Brookline Hills station is a light rail station on the Massachusetts Bay Transportation Authority (MBTA) Green Line D branch in the Brookline Hills neighborhood of Brookline, Massachusetts. The station has two side platforms serving the line's two tracks. It was closed from April 2021 to January 2022 as part of adjacent construction on a Brookline High School building, which included renovations to make the station accessible.

History

The Brookline Branch of the Boston and Worcester Railroad was extended west to Newton Upper Falls by the Charles River Branch Railroad in November 1852. Cypress Street station – later Brookline Hills – was added after 1858.

After 1886, loop service was run on the Highland branch via what is now the Framingham/Worcester Line, and later via the Needham Line. In March 1892, a new station designed by Shepley, Rutan and Coolidge was opened.
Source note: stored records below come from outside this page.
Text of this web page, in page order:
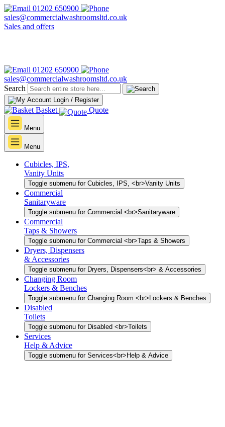
01202 650900
sales@commercialwashroomsltd.co.uk
Sales and offers
01202 650900
sales@commercialwashroomsltd.co.uk
Search
Login / Register
Basket Quote
Menu
Menu
Cubicles, IPS,
Vanity Units
Toggle submenu for Cubicles, IPS, <br>Vanity Units
Commercial
Sanitaryware
Toggle submenu for Commercial <br>Sanitaryware
Commercial
Taps & Showers
Toggle submenu for Commercial <br>Taps & Showers
Dryers, Dispensers
& Accessories
Toggle submenu for Dryers, Dispensers<br> & Accessories
Changing Room
Lockers & Benches
Toggle submenu for Changing Room <br>Lockers & Benches
Disabled
Toilets
Toggle submenu for Disabled <br>Toilets
Services
Help & Advice
Toggle submenu for Services<br>Help & Advice
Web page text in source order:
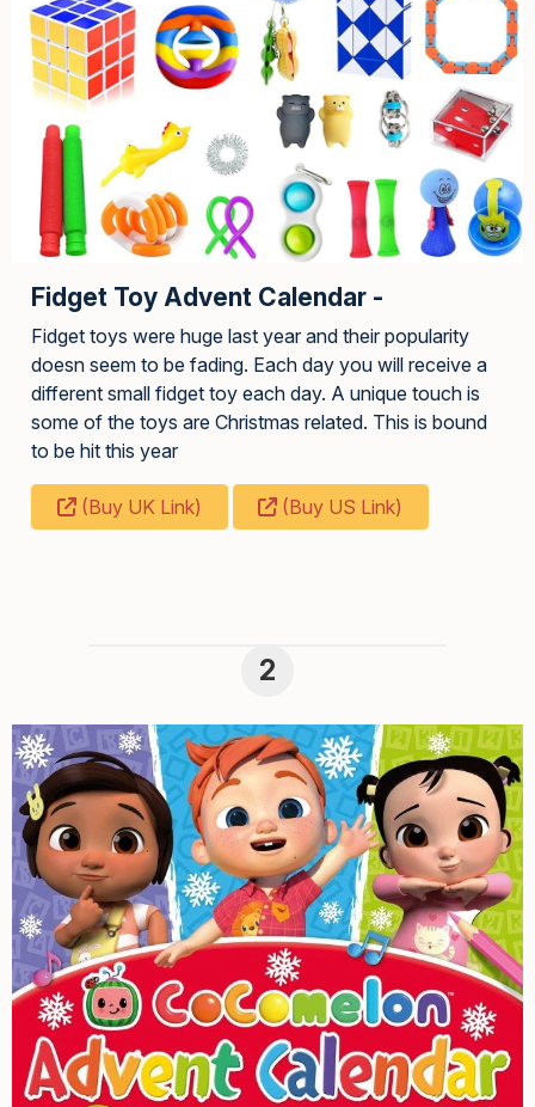
Fidget Toy Advent Calendar -
Fidget toys were huge last year and their popularity
doesn seem to be fading. Each day you will receive a
different small fidget toy each day. A unique touch is
some of the toys are Christmas related. This is bound
to be hit this year
(Buy UK Link) (Buy US Link)
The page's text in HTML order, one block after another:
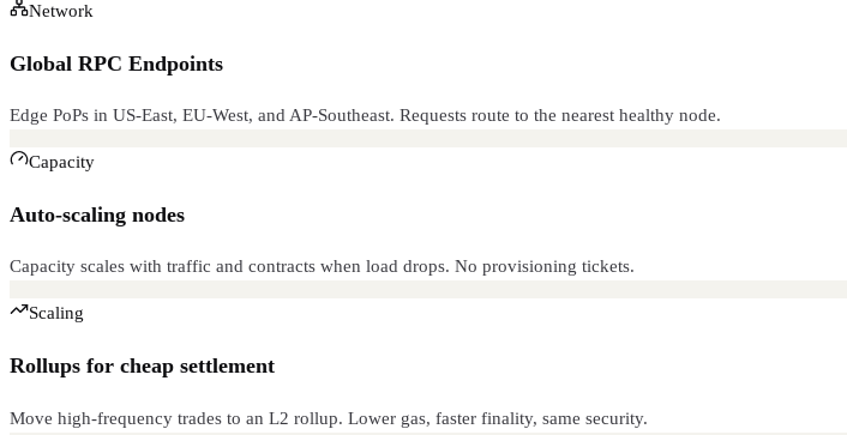
Network
Global RPC Endpoints
Edge PoPs in US-East, EU-West, and AP-Southeast. Requests route to the nearest healthy node.
Capacity
Auto-scaling nodes
Capacity scales with traffic and contracts when load drops. No provisioning tickets.
Scaling
Rollups for cheap settlement
Move high-frequency trades to an L2 rollup. Lower gas, faster finality, same security.
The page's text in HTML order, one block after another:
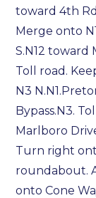
toward 4th
Merge onto
S.N12 toward
Toll road.
N3
Bypass.N3.
Marlboro
Turn right
roundabout.
onto Cone
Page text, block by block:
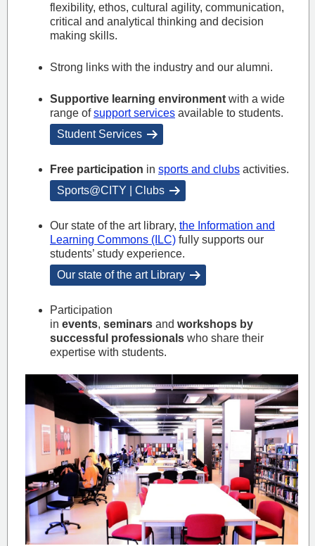
flexibility, ethos, cultural agility, communication,
critical and analytical thinking and decision
making skills.
Strong links with the industry and our alumni.
Supportive learning environment with a wide
range ofsupport services available to students.
Student Services
Free participation in sports and clubs activities.
Sports@CITY | Clubs
Our state of the art library, the Information and
Learning Commons (ILC) fully supports our
students’ study experience.
Our state of the art Library
Participation
in events, seminars and workshops by
successful professionals who share their
expertise with students.
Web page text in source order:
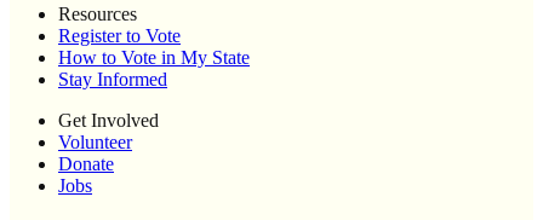
Resources
Register to Vote
How to Vote in My State
Stay Informed
Get Involved
Volunteer
Donate
Jobs
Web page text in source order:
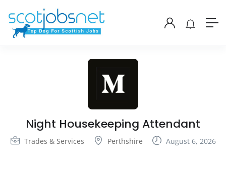
Night Housekeeping Attendant
Trades & Services Perthshire August 6, 2026
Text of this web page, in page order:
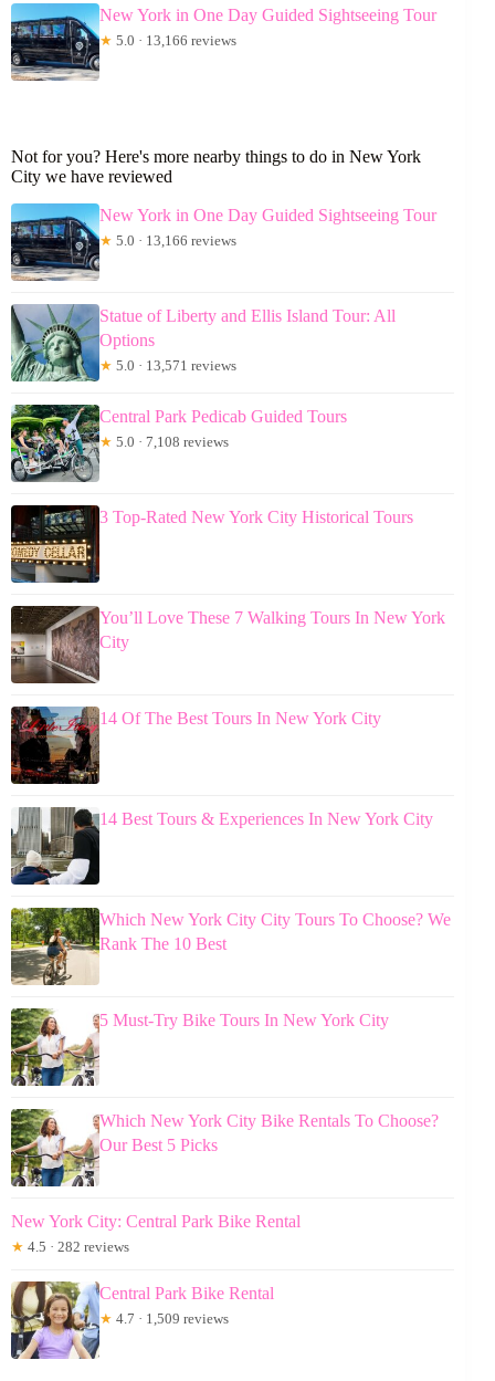
New York in One Day Guided Sightseeing Tour
★ 5.0 · 13,166 reviews
Not for you? Here's more nearby things to do in New York
City we have reviewed
New York in One Day Guided Sightseeing Tour
★ 5.0 · 13,166 reviews
Statue of Liberty and Ellis Island Tour: All
Options
★ 5.0 · 13,571 reviews
Central Park Pedicab Guided Tours
★ 5.0 · 7,108 reviews
3 Top-Rated New York City Historical Tours
You’ll Love These 7 Walking Tours In New York
City
14 Of The Best Tours In New York City
14 Best Tours & Experiences In New York City
Which New York City City Tours To Choose? We
Rank The 10 Best
5 Must-Try Bike Tours In New York City
Which New York City Bike Rentals To Choose?
Our Best 5 Picks
New York City: Central Park Bike Rental
★ 4.5 · 282 reviews
Central Park Bike Rental
★ 4.7 · 1,509 reviews

The station agent was removed in May 1949, but the station building remained in use as shelter for passengers. The final trains on the line ran on May 31, 1958. The line was converted to light rail by the M.T.A. and Brookline Hills reopened on July 4, 1959, along with the rest of the D branch. The 1892 depot is no longer extant.

Accessibility

In the early 2000s, the MBTA modified key surface stops with raised platforms for accessibility. Brookline Hills was not among those initially outfitted with portable lifts, nor was it retrofitted with raised platforms. However, portable lifts were installed by 2003. 

Around 2006, the MBTA added wooden mini-high platforms on both platforms, allowing level boarding on older Type 7 LRVs. These platforms were installed at eight Green Line stations in 2006–07 as part of the settlement of Joanne Daniels-Finegold, et al. v. MBTA.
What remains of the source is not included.